Written exercises

Do exercises 8-11 and 13 in the course notes on eigendecompositions.

The dataset heads in the course directory consists of six measurements on the heads of 200 soldiers in the Swiss army. The six variables are

• BAM breadth of angulus mandibulae
• TFH true facial height
• LGAN length from glabella to apex nasi
• LTN length from tragion to nasion
• LTG length from tragion to gnathion

These data were obtained from the R package Flury. Perform a PCA on these data. Specifically:

1. Obtain the eigendecomposition of the sample covariance matrix, and interpret the first and second eigenvectors.
2. Find the correlation between the six original variables and the first two principal components (a six by two matrix). Make a scatterplot of these correlations, draw a unit circle on the plots, and interpret the plot.
3. For $q=0,\ldots,6$, how much variation in the data is explained by the best $q$-dimensional affine approximation?
4. The Swiss army is considering ordering gas masks, and are debating between making either two types of gas masks or four. If they make two types, describe how the two types should differ from one another. If they make four types, describe what the differences should be. Do you think they should make two or four types?

Phonemes

The phoneme data contains $n=4509$ periodograms, each periodogram consisting of $p=256$ values and representing an audio sample of someone speaking a sound. More information on these data can be found here.

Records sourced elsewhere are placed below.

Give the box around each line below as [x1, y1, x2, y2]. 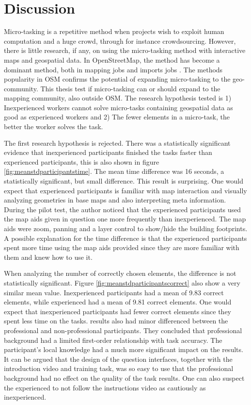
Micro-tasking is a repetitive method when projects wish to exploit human [4, 26, 224, 36]
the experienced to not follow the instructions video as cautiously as [4, 382, 206, 392]
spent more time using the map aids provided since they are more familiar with [4, 242, 239, 253]
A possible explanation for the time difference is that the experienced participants [4, 233, 247, 243]
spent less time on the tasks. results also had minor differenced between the [4, 316, 228, 326]
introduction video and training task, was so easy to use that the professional [4, 363, 234, 373]
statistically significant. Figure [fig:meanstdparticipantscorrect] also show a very [4, 277, 240, 287]
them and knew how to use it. [4, 252, 93, 262]
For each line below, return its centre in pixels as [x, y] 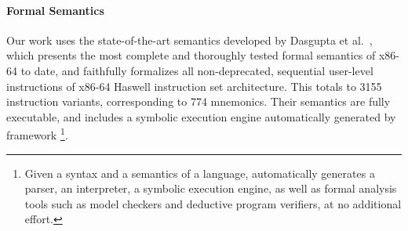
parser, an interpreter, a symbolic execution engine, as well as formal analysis [211, 188]
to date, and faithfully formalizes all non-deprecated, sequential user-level [197, 70]
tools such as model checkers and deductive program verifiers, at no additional [213, 203]
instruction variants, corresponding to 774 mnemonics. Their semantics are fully [199, 101]
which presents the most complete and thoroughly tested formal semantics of [191, 55]
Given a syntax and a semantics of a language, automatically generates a [200, 173]
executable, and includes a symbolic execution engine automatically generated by [201, 116]
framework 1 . [37, 134]
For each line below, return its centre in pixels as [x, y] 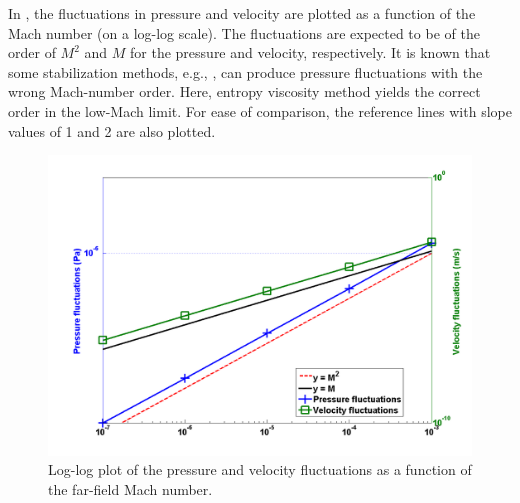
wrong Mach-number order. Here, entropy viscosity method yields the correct [244, 91]
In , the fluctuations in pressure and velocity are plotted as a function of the [242, 13]
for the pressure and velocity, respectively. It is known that [310, 52]
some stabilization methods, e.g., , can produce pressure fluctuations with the [245, 71]
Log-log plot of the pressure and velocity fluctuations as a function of [260, 469]
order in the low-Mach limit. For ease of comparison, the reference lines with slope [260, 110]
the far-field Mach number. [130, 488]
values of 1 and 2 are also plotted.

1. Obtain the eigenvalues of the sample covariance matrix. Make a plot of the ordered eigenvalues and the cumulative proportion of variance explained. What fraction of the variance in the data is explained by the first four principal components?
2. The rownames of the data matrix indicate the sounds that each periodogram represents. Make scatterplots of the first four principal components, indicating the different sounds by plotting color, character or text.
3. Compute the four-dimensional vector of principal component means for each of the five different sounds. Report these values and include them on the previous plots.
4. Categorize each row of the data matrix to the sound category that it is closest to, in terms of the first four principal component scores. Make a five-by-five two-way table indicating how the different sounds are categorized.